Recently during an interview I got into an argument defending Radix sort to be the best way to sort. Reasons – nearly constant time. Unbelievable? Well, Let me explain –

Radix sort is linear in operation.

The computation time is dependent on –

The highest powers of 10 (base for Decimal Number system) that the largest number corresponds to

And of course on the base of the number system we’re operating with (which of course is decimal in our case).

Aswikipedia puts it, the time taken for Radix sort is – O(wN), where w = word size, which is the largest size of data that the cpu register can hold (the cpu registers store temporary data during computation). And, w tends-to-be-constant for a large n.

In the video below:

the collection contains numbers – [ 9,179,139,38,10,5,36 ], the highest being 179. The loop would run 3 times accessing each array element.

Explaining the operations in the video above:

There are totally 3 iterations

The closest power of 10 that the highest number 179 can match is 2

179 is closest to 10^2 = 100

And, maxiterations =power+1 which in this case is 3.

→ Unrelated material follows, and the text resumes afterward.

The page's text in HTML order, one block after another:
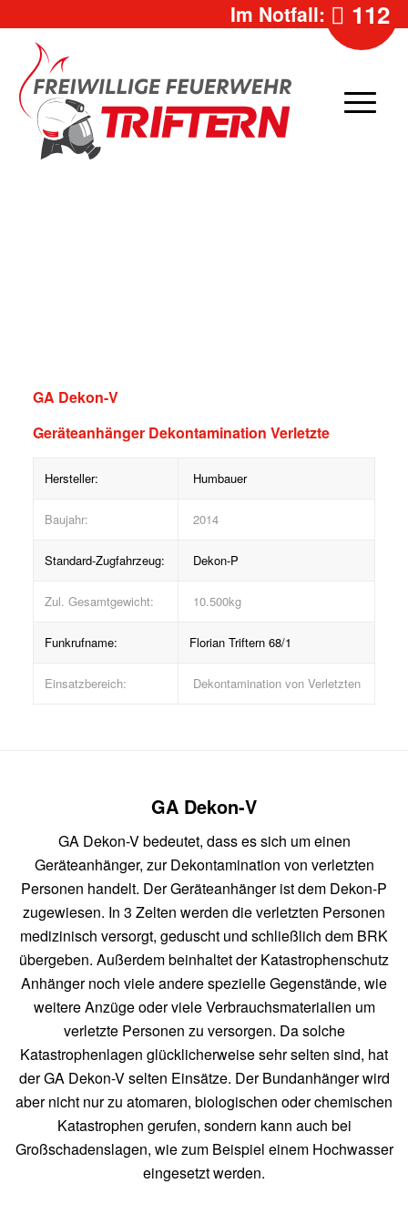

Had the maximum number been in the ranges of 1000s e.g. for a collection like [ 9,179,139,38,10,5,36, 1037 ], the loop would have run 4 times (3 from 10^3, plus 1).

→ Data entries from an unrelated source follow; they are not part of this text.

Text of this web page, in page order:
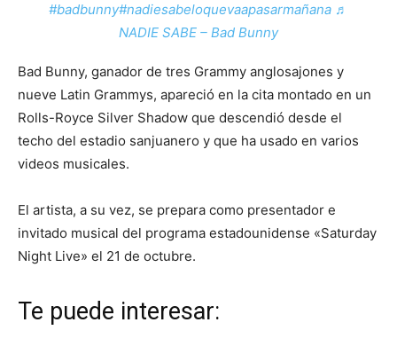
#badbunny#nadiesabeloquevaapasarmañana ♬
NADIE SABE – Bad Bunny
Bad Bunny, ganador de tres Grammy anglosajones y
nueve Latin Grammys, apareció en la cita montado en un
Rolls-Royce Silver Shadow que descendió desde el
techo del estadio sanjuanero y que ha usado en varios
videos musicales.
El artista, a su vez, se prepara como presentador e
invitado musical del programa estadounidense «Saturday
Night Live» el 21 de octubre.
Te puede interesar:
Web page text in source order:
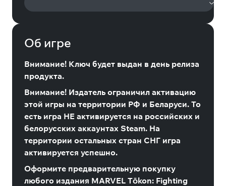
Об игре
Внимание! Ключ будет выдан в день релиза
продукта.
Внимание! Издатель ограничил активацию
этой игры на территории РФ и Беларуси. То
есть игра НЕ активируется на российских и
белорусских аккаунтах Steam. На
территории остальных стран СНГ игра
активируется успешно.
Оформите предварительную покупку
любого издания MARVEL Tōkon: Fighting
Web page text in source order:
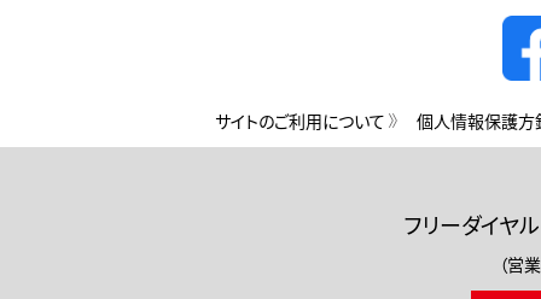
サイトのご利用について 個人情報保護方
フリーダイヤル
（営

And, why we choose powers of 10

because that’s the base of the number system we used i.e. decimals.

Had we used binaries, this would have been computed in terms of powers of 2, 8 for octals, 16 for hexadecimals and so on

Observations

The no. of iterations do not depend on the number of elements

The time complexity depends entirely on

the number system

and magnitude of the highest number in the collection

So, considering the fact that the we’ve to deal with a certain maximum number and not beyond that, won’t it be safer to conclude it is nearly constant time?

Further,

No comparison operations – In Radix Sort, you just take the LSBs–MSBs into considerations

The number of input elements doesn’t matter

For average case, the complexity equation deals with a unit power of n, where n is the number of input elements

Major flaws

Added space complexity – maintaining a separate collection to store the processed numbers

Doesn’t use hardware caches (Quicksort is the most efficient in this case, where we store numbers in the registers, although I’ve not verified this claim so far)